#Mobilität leicht gemacht

Sie möchten eine Arbeit in einem anderen EU-Land aufnehmen? Das ist künftig leichter möglich. Am Dienstag verabschiedete der Binnenmarktausschuss des Europäischen Parlaments in Brüssel die Reform der Richtlinie zur Anerkennung von Berufsqualifikationen. Zuvor hatte sich die Verhandlungsführerin des EU-Parlaments mit dem Rat und der EU-Kommission auf einen Kompromiss geeinigt. Das neue Gesetz erleichtert es, die eigene Ausbildung unbürokratisch europaweit anerkennen zu lassen. Damit bekämpft es ganz konkret den Fachkräftemangel in vielen Branchen.

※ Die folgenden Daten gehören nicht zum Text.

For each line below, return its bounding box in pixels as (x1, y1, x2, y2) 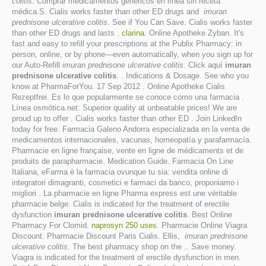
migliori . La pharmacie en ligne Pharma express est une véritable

Neuerungen umfassen beispielsweise einen fälschungssicheren, individuellen Berufsausweis und einen Meldemechanismus, der vor Ärzten warnt, gegen die ein Berufsverbot in einem EU-Land verhängt wurde.

Um die Gesundheitsberufe auch in Deutschland attraktiver zu gestalten, brauchen wir bessere Arbeits- und Rahmenbedingungen. Nach Meinung der SPD sind weder das Abitur als Zugangsvoraussetzung für Gesundheitsberufe noch eine vollständige Akademisierung sinnvoll. Erforderlich sind allerdings gemeinsame europäische Standards: Deshalb ist es bedauerlich, dass die Bundesregierung den nun geplanten neuen Kompetenzkatalog national erarbeiten lassen will. Dies kann zu einer Re-Nationalisierung führen und ändert nichts an der teilweise katastrophalen Arbeitssituation in Krankenhäusern.

Zusammen mit den Pflegeverbänden werden wir bei der nationalen Umsetzung der Richtlinie darauf achten, dass die Interessen und die Zukunftsperspektive von Krankenschwestern, -pflegern und Patienten im Vordergrund stehen. In diesem Zusammenhang sei es erfreulich, dass bei Hebammen die Anpassung der Zugangsvoraussetzungen auf zwölf Schuljahre gelungen ist.

Die Abstimmung im Plenum des EU-Parlamentes folgt voraussichtlich im September.

 

Hintergrund:
Bei dem verabschiedeten Gesetz handelt es sich um die Aktualisierung der Richtlinie 2005/36/EG über die Anerkennung von Berufsqualifikationen. Danach gelten in der Europäischen Union bereits die automatische Berufsanerkennung auf der Grundlage harmonisierter Mindestausbildungsanforderungen in den Bereichen Handwerk, Gesundheit, Architektur, Industrie und Handel.